Navigation tabs are below the search bar

I started googling and found various tutorials, most of them are in the same way as this tutorial

https://github.com/codepath/android_guides/wiki/ActionBar-Tabs-with-Fragments

But first and foremost the prerequisite for creating them is that you need to have fragments. But I skipped fragments (I know! Its quite important) because I didn’t need them in my previous super simple app. Some tutorials even mentioned I need to be knowing about View pager. I considered quitting the whole thing. But I calmed myself for around 2 hours (This is an important thing. Software development can make you go crazy for some time if you are not in a peace mode. So, take some rest if you get such thoughts and start again. I watch The Social Network movie https://en.wikipedia.org/wiki/The_Social_Network whenever I feel in such a way. It’s a great movie if you don’t know).

After that, I started learning fragments from my Head first Android development book and I completed it in an hour and found it quite easy (See, peace of mind!). I thought I would understand about View pager going through the tutorial and started the one I wrote at the top

After some coding, I found some methods were dashed and popped up an error saying the “method is deprecated” (I don’t remember the exact name. I know! I should have taken a screenshot). Then I went back to the top of the tutorial and found this.

The reason I told you this story was the libraries and the design principles for Android App development is evolving a lot faster and the internet is filled with tutorials for previous ones without any such note (I have gone through another tutorial initially, not the one I mentioned and it didn’t have a note). Whenever you start out googling for something it’s better you google it first in a more general way like “tabs at the top of android app” and go through the OFFICIAL DOCUMENTATION (Wait, don’t go away. I know it sucks. Just read, it’s not over yet). Then find the key parts and find a way to google with a little bit more technical way like “Tab Layout”. It’s because the internet is flooded with the old tutorials it’s difficult to find the ones which are not deprecated with general terms.

After that, I started going through this tutorial

This tutorial was enough to achieve for the one I am hoping for. After completing the whole thing with minor changes and my own fragments, I got the tabs but the fragment was not visible (I know! it’s horrible). I followed the exact steps and I know there is nothing wrong in the Java code and my fragments xml. I started going through the main xml snippets I copied and found the error.

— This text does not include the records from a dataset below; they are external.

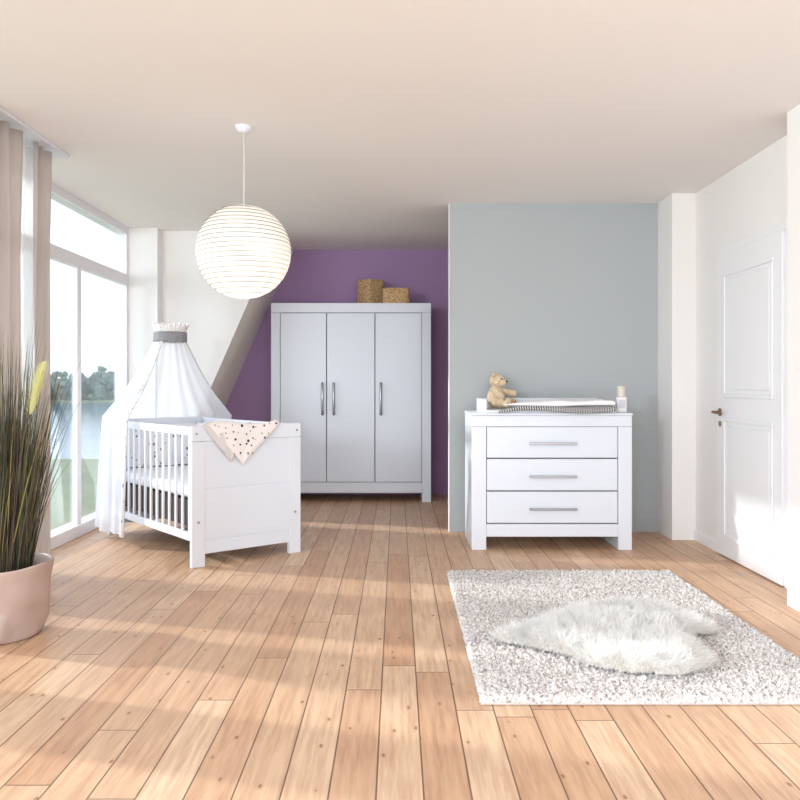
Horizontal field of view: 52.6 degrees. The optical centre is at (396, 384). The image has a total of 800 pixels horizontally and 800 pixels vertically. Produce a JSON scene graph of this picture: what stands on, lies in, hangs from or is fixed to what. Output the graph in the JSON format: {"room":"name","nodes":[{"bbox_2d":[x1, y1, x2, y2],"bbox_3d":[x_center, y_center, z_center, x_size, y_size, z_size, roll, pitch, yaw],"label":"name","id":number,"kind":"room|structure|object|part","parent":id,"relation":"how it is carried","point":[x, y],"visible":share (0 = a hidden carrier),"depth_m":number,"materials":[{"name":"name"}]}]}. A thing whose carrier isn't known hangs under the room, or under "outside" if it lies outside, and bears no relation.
{"room":"children's room","nodes":[
{"label":"children's room","id":0,"kind":"room"},
{"bbox_2d":[115,228,128,400],"bbox_3d":[-2.380,-0.130,7.575,0.120,2.460,1.150,0,0,0],"label":"wall","id":1,"kind":"structure","parent":0,"point":[118,237],"depth_m":7.00,"materials":[{"name":"white paint"}]},
{"bbox_2d":[129,228,161,382],"bbox_3d":[-2.195,-0.130,7.075,0.250,2.460,0.150,0,0,0],"label":"wall pier","id":2,"kind":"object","parent":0,"point":[145,244],"visible":0.43,"depth_m":7.00,"materials":[{"name":"white paint"}]},
{"bbox_2d":[162,231,292,405],"bbox_3d":[-1.680,-0.130,7.650,1.280,2.460,1.000,0,0,0],"label":"wall","id":3,"kind":"structure","parent":0,"point":[222,330],"depth_m":7.15,"materials":[{"name":"white paint"}]},
{"bbox_2d":[225,250,447,493],"bbox_3d":[-0.085,-0.130,8.210,4.710,2.460,0.120,0,0,0],"label":"wall","id":4,"kind":"structure","parent":0,"point":[312,276],"depth_m":8.15,"materials":[{"name":"purple paint"}]},
{"bbox_2d":[0,494,799,799],"bbox_3d":[-0.085,1.175,3.525,4.710,0.150,9.450,0,0,0],"label":"floor","id":5,"kind":"structure","parent":0,"point":[338,667],"depth_m":2.92,"materials":[{"name":"brown wood"}]},
{"bbox_2d":[0,317,93,644],"bbox_3d":[-1.770,0.383,3.558,0.848,1.434,0.822,0,0,-7],"label":"potted grass","id":6,"kind":"object","parent":5,"relation":"on","point":[25,573],"depth_m":3.49,"materials":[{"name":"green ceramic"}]},
{"bbox_2d":[0,552,53,644],"bbox_3d":[-1.750,0.931,3.560,0.438,0.338,0.437,0,0,-29],"label":"pot","id":7,"kind":"object","parent":6,"relation":"attached to","point":[25,580],"depth_m":3.47,"materials":[{"name":"beige ceramic"}]},
{"bbox_3d":[-1.580,0.355,3.472,0.155,0.891,0.021,0,0,15],"label":"plume stem","id":8,"kind":"part","parent":6,"relation":"part of","materials":[{"name":"yellow"}]},
{"bbox_2d":[108,416,300,567],"bbox_3d":[-1.384,0.675,5.655,0.765,0.850,1.445,0,0,-39],"label":"cot","id":9,"kind":"object","parent":5,"relation":"on","point":[228,505],"visible":0.73,"depth_m":5.15,"materials":[{"name":"white paint"}]},
{"bbox_3d":[-1.830,0.667,6.205,0.593,0.715,0.026,0,0,-39],"label":"headboard","id":10,"kind":"part","parent":9,"relation":"part of","materials":[{"name":"white paint"}]},
{"bbox_2d":[126,465,187,496],"bbox_3d":[-1.385,0.661,5.656,0.684,0.084,1.374,0,0,-39],"label":"mattress","id":11,"kind":"object","parent":9,"relation":"in","point":[185,466],"visible":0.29,"depth_m":5.55,"materials":[{"name":"white fabric"}]},
{"bbox_3d":[-1.667,0.920,5.428,0.028,0.050,1.378,0,0,-39],"label":"rail","id":12,"kind":"part","parent":9,"relation":"part of","materials":[{"name":"white paint"}]},
{"bbox_3d":[-1.667,0.281,5.428,0.028,0.049,1.378,0,0,-39],"label":"rail","id":13,"kind":"part","parent":9,"relation":"part of","materials":[{"name":"white paint"}]},
{"bbox_2d":[94,322,231,537],"bbox_3d":[-1.750,0.315,6.085,0.700,1.569,1.066,0,0,42],"label":"canopy","id":14,"kind":"object","parent":9,"relation":"attached to","point":[169,382],"visible":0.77,"depth_m":6.06,"materials":[{"name":"white fabric"}]},
{"bbox_2d":[126,423,202,470],"bbox_3d":[-1.541,0.459,5.855,0.684,0.322,0.858,0,0,-39],"label":"bumper cover","id":15,"kind":"object","parent":9,"relation":"attached to","point":[179,424],"visible":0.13,"depth_m":6.16,"materials":[{"name":"grey"}]},
{"bbox_3d":[-1.829,0.295,6.204,0.765,0.090,0.032,0,0,-39],"label":"rail","id":16,"kind":"part","parent":9,"relation":"part of","materials":[{"name":"white paint"}]},
{"bbox_3d":[-1.206,0.721,4.894,0.085,0.758,0.032,0,0,-39],"label":"post","id":17,"kind":"part","parent":9,"relation":"part of","materials":[{"name":"white paint"}]},
{"bbox_3d":[-1.104,0.281,5.884,0.028,0.049,1.378,0,0,-39],"label":"rail","id":18,"kind":"part","parent":9,"relation":"part of","materials":[{"name":"white paint"}]},
{"bbox_2d":[199,420,278,463],"bbox_3d":[-0.977,0.357,5.070,0.539,0.278,0.072,0,0,-39],"label":"blanket","id":19,"kind":"object","parent":9,"relation":"hanging from","point":[241,440],"visible":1,"depth_m":5.03,"materials":[{"name":"white fabric"}]},
{"bbox_3d":[-0.942,0.295,5.108,0.765,0.090,0.032,0,0,-39],"label":"rail","id":20,"kind":"part","parent":9,"relation":"part of","materials":[{"name":"white paint"}]},
{"bbox_3d":[-0.942,0.667,5.109,0.593,0.715,0.026,0,0,-39],"label":"footboard","id":21,"kind":"part","parent":9,"relation":"part of","materials":[{"name":"white paint"}]},
{"bbox_3d":[-0.677,0.721,5.322,0.085,0.758,0.032,0,0,-39],"label":"post","id":22,"kind":"part","parent":9,"relation":"part of","materials":[{"name":"white paint"}]},
{"bbox_2d":[271,303,430,501],"bbox_3d":[-0.432,0.165,7.843,1.505,1.871,0.545,0,0,0],"label":"wardrobe","id":23,"kind":"object","parent":5,"relation":"on","point":[355,378],"visible":0.87,"depth_m":7.62,"materials":[{"name":"white paint"}]},
{"bbox_3d":[-0.881,0.117,7.628,0.429,1.587,0.020,0,0,0],"label":"door","id":24,"kind":"part","parent":23,"relation":"part of","materials":[{"name":"white paint"}]},
{"bbox_3d":[-0.700,0.130,7.596,0.022,0.311,0.052,0,0,0],"label":"handle","id":25,"kind":"part","parent":23,"relation":"part of","materials":[{"name":"silver metal"}]},
{"bbox_3d":[-0.594,0.130,7.596,0.022,0.311,0.052,0,0,0],"label":"handle","id":26,"kind":"part","parent":23,"relation":"part of","materials":[{"name":"silver metal"}]},
{"bbox_3d":[-0.435,0.117,7.628,0.448,1.587,0.020,0,0,0],"label":"door","id":27,"kind":"part","parent":23,"relation":"part of","materials":[{"name":"white paint"}]},
{"bbox_2d":[357,279,383,302],"bbox_3d":[-0.258,-0.897,7.935,0.215,0.253,0.225,0,0,-38],"label":"wicker basket","id":28,"kind":"object","parent":23,"relation":"on","point":[369,290],"visible":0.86,"depth_m":7.85,"materials":[{"name":"brown wicker"}]},
{"bbox_3d":[-0.152,0.130,7.596,0.022,0.311,0.052,0,0,0],"label":"handle","id":29,"kind":"part","parent":23,"relation":"part of","materials":[{"name":"silver metal"}]},
{"bbox_2d":[382,288,409,302],"bbox_3d":[-0.008,-0.844,7.700,0.264,0.147,0.136,0,0,2],"label":"wicker basket","id":30,"kind":"object","parent":23,"relation":"on","point":[390,295],"visible":0.98,"depth_m":7.64,"materials":[{"name":"brown wicker"}]},
{"bbox_3d":[0.014,0.117,7.628,0.434,1.587,0.020,0,0,0],"label":"door","id":31,"kind":"part","parent":23,"relation":"part of","materials":[{"name":"white paint"}]},
{"bbox_2d":[464,411,632,549],"bbox_3d":[1.032,0.643,5.641,1.078,0.913,0.558,0,0,0],"label":"dresser","id":32,"kind":"object","parent":5,"relation":"on","point":[527,474],"visible":0.99,"depth_m":5.40,"materials":[{"name":"white paint"}]},
{"bbox_2d":[477,398,616,412],"bbox_3d":[1.028,0.141,5.689,0.885,0.092,0.539,0,0,0],"label":"board","id":33,"kind":"object","parent":32,"relation":"on","point":[483,406],"visible":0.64,"depth_m":5.61,"materials":[{"name":"white paint"}]},
{"bbox_2d":[487,372,515,407],"bbox_3d":[0.751,0.036,5.844,0.216,0.258,0.179,0,0,20],"label":"teddy bear","id":34,"kind":"object","parent":33,"relation":"on","point":[496,394],"visible":0.97,"depth_m":5.82},
{"bbox_3d":[1.028,0.178,5.680,0.885,0.018,0.520,0,0,0],"label":"board","id":35,"kind":"part","parent":33,"relation":"part of","materials":[{"name":"white paint"}]},
{"bbox_2d":[464,411,632,414],"bbox_3d":[1.032,0.195,5.658,1.078,0.016,0.524,0,0,0],"label":"countertop","id":36,"kind":"structure","parent":32,"relation":"on","point":[468,412],"depth_m":5.40,"materials":[{"name":"white paint"}]},
{"bbox_3d":[1.035,0.816,5.413,0.872,0.208,0.022,0,0,0],"label":"drawer","id":37,"kind":"part","parent":32,"relation":"part of","materials":[{"name":"white paint"}]},
{"bbox_3d":[1.035,0.599,5.413,0.872,0.209,0.022,0,0,0],"label":"drawer","id":38,"kind":"part","parent":32,"relation":"part of","materials":[{"name":"white paint"}]},
{"bbox_3d":[1.035,0.383,5.413,0.872,0.205,0.022,0,0,0],"label":"drawer","id":39,"kind":"part","parent":32,"relation":"part of","materials":[{"name":"white paint"}]},
{"bbox_3d":[1.036,0.825,5.386,0.315,0.016,0.048,0,0,0],"label":"handle","id":40,"kind":"part","parent":32,"relation":"part of","materials":[{"name":"silver metal"}]},
{"bbox_3d":[1.036,0.609,5.386,0.315,0.016,0.048,0,0,0],"label":"handle","id":41,"kind":"part","parent":32,"relation":"part of","materials":[{"name":"silver metal"}]},
{"bbox_3d":[1.036,0.389,5.386,0.315,0.016,0.048,0,0,0],"label":"handle","id":42,"kind":"part","parent":32,"relation":"part of","materials":[{"name":"silver metal"}]},
{"bbox_2d":[498,405,616,413],"bbox_3d":[1.058,0.162,5.623,0.782,0.054,0.562,0,0,0],"label":"knitted blanket","id":43,"kind":"object","parent":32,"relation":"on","point":[584,409],"visible":0.76,"depth_m":5.35,"materials":[{"name":"grey fabric"}]},
{"bbox_2d":[503,399,614,405],"bbox_3d":[1.074,0.119,5.633,0.749,0.044,0.546,0,0,0],"label":"changing pad","id":44,"kind":"object","parent":43,"relation":"on","point":[550,402],"visible":1,"depth_m":5.37,"materials":[{"name":"white fabric"}]},
{"bbox_2d":[616,386,626,412],"bbox_3d":[1.522,0.097,5.500,0.064,0.181,0.054,0,0,0],"label":"lotion bottle","id":45,"kind":"object","parent":32,"relation":"on","point":[621,401],"visible":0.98,"depth_m":5.48,"materials":[{"name":"white plastic"}]},
{"bbox_2d":[446,569,799,704],"bbox_3d":[0.931,1.075,3.728,1.294,0.048,1.901,0,0,0],"label":"shaggy rug","id":46,"kind":"object","parent":5,"relation":"on","point":[752,669],"visible":0.67,"depth_m":3.17,"materials":[{"name":"grey carpet"}]},
{"bbox_2d":[484,594,724,677],"bbox_3d":[0.984,1.009,3.418,0.899,0.119,1.013,0,0,42],"label":"sheepskin","id":47,"kind":"object","parent":46,"relation":"on","point":[630,635],"visible":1,"depth_m":3.25,"materials":[{"name":"white fur"}]},
{"bbox_2d":[0,0,799,249],"bbox_3d":[-0.085,-1.460,3.525,4.710,0.200,9.450,0,0,0],"label":"ceiling","id":48,"kind":"structure","parent":0,"point":[368,119],"depth_m":3.85,"materials":[{"name":"white paint"}]},
{"bbox_2d":[0,106,69,157],"bbox_3d":[-2.020,-1.349,3.940,0.180,0.021,1.680,0,0,0],"label":"rail","id":49,"kind":"object","parent":48,"relation":"attached to","point":[30,135],"visible":0.58,"depth_m":4.38,"materials":[{"name":"white paint"}]},
{"bbox_2d":[0,120,22,435],"bbox_3d":[-1.984,-0.121,4.111,0.061,2.418,0.319,0,0,0],"label":"curtain","id":50,"kind":"object","parent":49,"relation":"hanging from","point":[11,140],"visible":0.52,"depth_m":4.11,"materials":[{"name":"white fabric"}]},
{"bbox_2d":[20,142,34,444],"bbox_3d":[-2.060,-0.121,4.370,0.049,2.418,0.797,0,0,0],"label":"curtain","id":51,"kind":"object","parent":49,"relation":"hanging from","point":[26,249],"visible":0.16,"depth_m":4.52,"materials":[{"name":"white fabric"}]},
{"bbox_2d":[33,141,51,554],"bbox_3d":[-1.990,-0.121,4.532,0.047,2.418,0.222,0,0,0],"label":"curtain","id":52,"kind":"object","parent":49,"relation":"hanging from","point":[42,159],"visible":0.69,"depth_m":4.52,"materials":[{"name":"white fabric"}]},
{"bbox_2d":[195,124,290,298],"bbox_3d":[-0.806,-0.909,4.260,0.496,0.901,0.496,0,0,-43],"label":"paper lantern","id":53,"kind":"object","parent":48,"relation":"hanging from","point":[243,251],"visible":1,"depth_m":4.08,"materials":[{"name":"white paper"}]},
{"bbox_3d":[-0.806,-0.699,4.260,0.496,0.481,0.496,0,0,0],"label":"lamp shade","id":54,"kind":"part","parent":53,"relation":"part of","materials":[{"name":"white paper"}]},
{"bbox_3d":[-0.805,-1.054,4.260,0.009,0.611,0.007,0,0,0],"label":"cord","id":55,"kind":"part","parent":53,"relation":"part of","materials":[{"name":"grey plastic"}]},
{"bbox_2d":[450,203,657,531],"bbox_3d":[1.181,-0.130,6.100,1.577,2.460,0.080,0,0,0],"label":"wall partition","id":56,"kind":"structure","parent":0,"point":[555,300],"depth_m":6.06,"materials":[{"name":"grey paint"}]},
{"bbox_2d":[448,203,449,531],"bbox_3d":[0.391,-0.130,6.098,0.005,2.460,0.085,0,0,0],"label":"trim","id":57,"kind":"structure","parent":56,"relation":"attached to","point":[449,203],"depth_m":6.06,"materials":[{"name":"white paint"}]},
{"bbox_2d":[658,193,695,539],"bbox_3d":[2.037,-0.130,5.905,0.167,2.460,0.310,0,0,0],"label":"wall pier","id":58,"kind":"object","parent":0,"point":[677,211],"visible":1,"depth_m":5.75,"materials":[{"name":"white paint"}]},
{"bbox_2d":[696,135,786,539],"bbox_3d":[2.195,-0.130,6.100,0.150,2.460,4.100,0,0,0],"label":"wall","id":59,"kind":"structure","parent":0,"point":[750,199],"depth_m":5.41,"materials":[{"name":"white paint"}]},
{"bbox_2d":[694,530,716,551],"bbox_3d":[2.112,1.065,5.535,0.015,0.070,0.430,0,0,0],"label":"baseboard","id":60,"kind":"structure","parent":59,"relation":"attached to","point":[705,540],"depth_m":5.53,"materials":[{"name":"white wood"}]},
{"bbox_2d":[711,220,786,588],"bbox_3d":[2.078,0.105,4.815,0.105,1.990,0.970,0,0,0],"label":"door","id":61,"kind":"structure","parent":59,"relation":"in","point":[751,412],"depth_m":4.74,"materials":[{"name":"white wood"}]},
{"bbox_3d":[2.060,0.208,5.190,0.070,0.118,0.142,0,0,0],"label":"handle","id":62,"kind":"part","parent":61,"relation":"part of","materials":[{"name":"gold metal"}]},
{"bbox_2d":[787,104,799,611],"bbox_3d":[2.110,-0.130,1.425,0.320,2.460,5.250,0,0,0],"label":"wall","id":63,"kind":"structure","parent":0,"point":[793,116],"depth_m":3.98,"materials":[{"name":"white paint"}]},
{"label":"outside","id":64,"kind":"structure","parent":0,"visible":0},
{"bbox_2d":[50,400,114,402],"bbox_3d":[-100.000,4.250,263.000,320.000,0.900,134.000,0,0,0],"label":"bank","id":65,"kind":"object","parent":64,"point":[56,401],"depth_m":195.99,"materials":[{"name":"green plant"}]},
{"bbox_2d":[50,379,55,400],"bbox_3d":[-85.797,1.300,198.611,4.506,6.048,4.394,0,0,-6],"label":"tree","id":66,"kind":"object","parent":65,"relation":"on","point":[51,383],"visible":0.14,"depth_m":198.20,"materials":[{"name":"green plant"}]},
{"bbox_2d":[50,371,62,399],"bbox_3d":[-88.962,0.278,211.050,4.591,8.148,5.338,0,0,8],"label":"tree","id":67,"kind":"object","parent":65,"relation":"on","point":[52,375],"visible":0.37,"depth_m":210.21,"materials":[{"name":"green plant"}]},
{"bbox_2d":[57,371,67,398],"bbox_3d":[-84.183,0.159,205.317,4.147,7.463,4.506,0,0,-1],"label":"tree","id":68,"kind":"object","parent":65,"relation":"on","point":[64,377],"visible":0.67,"depth_m":204.29,"materials":[{"name":"green plant"}]},
{"bbox_2d":[63,372,83,400],"bbox_3d":[-79.263,0.465,198.871,4.952,7.306,4.729,0,0,42],"label":"tree","id":69,"kind":"object","parent":65,"relation":"on","point":[69,381],"visible":0.5,"depth_m":197.86,"materials":[{"name":"green plant"}]},
{"bbox_2d":[81,378,93,399],"bbox_3d":[-78.612,1.227,204.657,4.639,6.225,4.523,0,0,28],"label":"tree","id":70,"kind":"object","parent":65,"relation":"on","point":[86,390],"visible":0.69,"depth_m":203.39,"materials":[{"name":"green plant"}]},
{"bbox_2d":[88,371,106,400],"bbox_3d":[-73.786,0.414,198.661,4.414,7.833,5.131,0,0,18],"label":"tree","id":71,"kind":"object","parent":65,"relation":"on","point":[98,390],"visible":0.99,"depth_m":197.81,"materials":[{"name":"green plant"}]},
{"bbox_2d":[97,365,106,399],"bbox_3d":[-77.014,-0.602,211.140,5.448,9.023,5.014,0,0,-45],"label":"tree","id":72,"kind":"object","parent":65,"relation":"on","point":[101,368],"visible":0.3,"depth_m":210.47,"materials":[{"name":"green plant"}]},
{"bbox_2d":[104,370,114,399],"bbox_3d":[-72.251,0.193,205.091,5.116,7.903,5.357,0,0,36],"label":"tree","id":73,"kind":"object","parent":65,"relation":"on","point":[110,378],"visible":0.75,"depth_m":203.62,"materials":[{"name":"green plant"}]},
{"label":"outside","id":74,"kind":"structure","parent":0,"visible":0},
{"bbox_2d":[50,403,112,458],"bbox_3d":[-115.000,4.475,120.500,290.000,0.450,151.000,0,0,0],"label":"lake","id":75,"kind":"structure","parent":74,"point":[91,413],"depth_m":77.37,"materials":[{"name":"blue liquid"}]},
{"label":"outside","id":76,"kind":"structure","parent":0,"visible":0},
{"bbox_2d":[50,459,98,529],"bbox_3d":[-46.600,4.350,20.000,86.800,0.500,50.000,0,0,0],"label":"lawn","id":77,"kind":"structure","parent":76,"point":[62,497],"depth_m":31.48,"materials":[{"name":"green plant"}]},
{"bbox_3d":[-2.380,-0.130,0.950,0.120,2.460,4.300,0,0,0],"label":"wall","id":78,"kind":"structure","parent":0,"visible":0},
{"bbox_2d":[50,183,127,549],"bbox_3d":[-2.360,-0.130,5.050,0.120,2.460,3.900,0,0,0],"label":"window","id":79,"kind":"structure","parent":78,"relation":"in","point":[79,526],"depth_m":5.89,"materials":[{"name":"white"}]}
]}

The android:layout_weight = “1” didn’t work because mine was a Relative layout and the one in tutorial is a Linear Layout. So I removed the weight attribute and made android:layout_height = “wrap_content”. And look what I made

I know it’s simple. But it’s great.

It was successful and it took me 4 hours to figure it but learnt a lot more than I wanted. I wanted to create a simple appointment app with a Flask backend.

https://en.wikipedia.org/wiki/Flask_(web_framework)

I made this post so people who are searching like me can reduce their time and get to know how to search better.

Thank you for reading such a long post and sorry if there are some typos. Hope it helps.

May the force be with you!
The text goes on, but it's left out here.